> **WORK REQUIRED**:
The required answer is the data below, restated word for word with images omitted.

*** Opening of RECORDS FOR THIS TASK ***

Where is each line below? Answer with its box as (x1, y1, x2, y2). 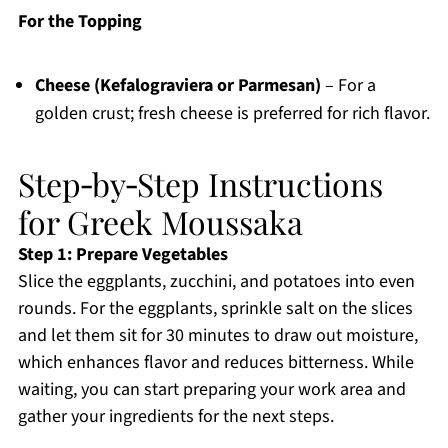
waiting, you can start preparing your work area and (17, 377, 406, 403)
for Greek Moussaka (17, 200, 303, 244)
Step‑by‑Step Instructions (17, 162, 383, 206)
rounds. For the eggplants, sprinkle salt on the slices (17, 296, 413, 322)
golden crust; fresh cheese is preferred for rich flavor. (34, 101, 430, 127)
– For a (320, 73, 376, 99)
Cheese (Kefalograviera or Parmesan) (34, 73, 321, 99)
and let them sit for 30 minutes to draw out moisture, (17, 323, 418, 349)
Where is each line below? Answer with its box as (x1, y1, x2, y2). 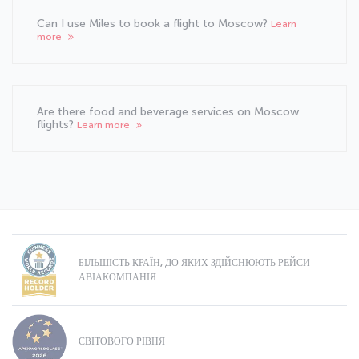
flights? (37, 117, 77, 131)
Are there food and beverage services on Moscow (37, 104, 299, 119)
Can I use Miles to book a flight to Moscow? (37, 16, 271, 30)
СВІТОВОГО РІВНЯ (79, 335, 165, 347)
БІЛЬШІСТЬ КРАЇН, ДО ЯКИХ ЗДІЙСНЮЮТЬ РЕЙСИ (79, 256, 310, 268)
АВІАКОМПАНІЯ (79, 271, 156, 283)
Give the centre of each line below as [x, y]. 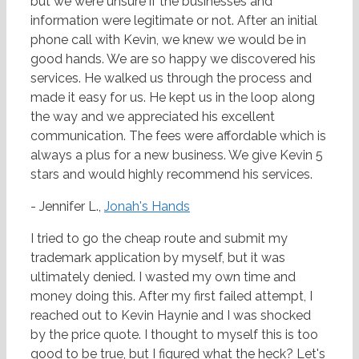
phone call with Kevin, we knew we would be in [168, 40]
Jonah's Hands [147, 207]
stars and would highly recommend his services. [171, 175]
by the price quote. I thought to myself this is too [174, 335]
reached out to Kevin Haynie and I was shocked [171, 316]
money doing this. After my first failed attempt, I [171, 296]
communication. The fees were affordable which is [178, 136]
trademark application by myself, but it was [158, 258]
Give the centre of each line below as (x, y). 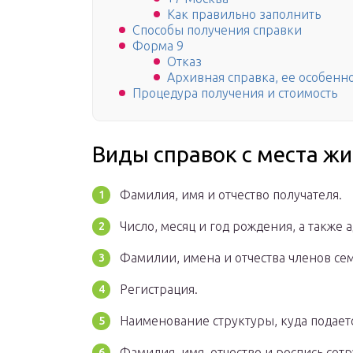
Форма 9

*** Close of RECORDS FOR THIS TASK ***

> **OUTPUT**:
Where is each line below? Answer with its box as (x1, y1, x2, y2). 
waiting, you can start preparing your work area and (17, 377, 406, 403)
for Greek Moussaka (17, 200, 303, 244)
Step‑by‑Step Instructions (17, 162, 383, 206)
rounds. For the eggplants, sprinkle salt on the slices (17, 296, 413, 322)
golden crust; fresh cheese is preferred for rich flavor. (34, 101, 430, 127)
– For a (320, 73, 376, 99)
Cheese (Kefalograviera or Parmesan) (34, 73, 321, 99)
and let them sit for 30 minutes to draw out moisture, (17, 323, 418, 349)
Where is each line below? Answer with its box as (x1, y1, x2, y2). 
flights? (37, 117, 77, 131)
Are there food and beverage services on Moscow (37, 104, 299, 119)
Can I use Miles to book a flight to Moscow? (37, 16, 271, 30)
СВІТОВОГО РІВНЯ (79, 335, 165, 347)
БІЛЬШІСТЬ КРАЇН, ДО ЯКИХ ЗДІЙСНЮЮТЬ РЕЙСИ (79, 256, 310, 268)
АВІАКОМПАНІЯ (79, 271, 156, 283)
Give the centre of each line below as [x, y]. 
phone call with Kevin, we knew we would be in [168, 40]
Jonah's Hands [147, 207]
stars and would highly recommend his services. [171, 175]
by the price quote. I thought to myself this is too [174, 335]
reached out to Kevin Haynie and I was shocked [171, 316]
money doing this. After my first failed attempt, I [171, 296]
communication. The fees were affordable which is [178, 136]
trademark application by myself, but it was [158, 258]
Give the centre of each line below as (x, y). 
Форма 9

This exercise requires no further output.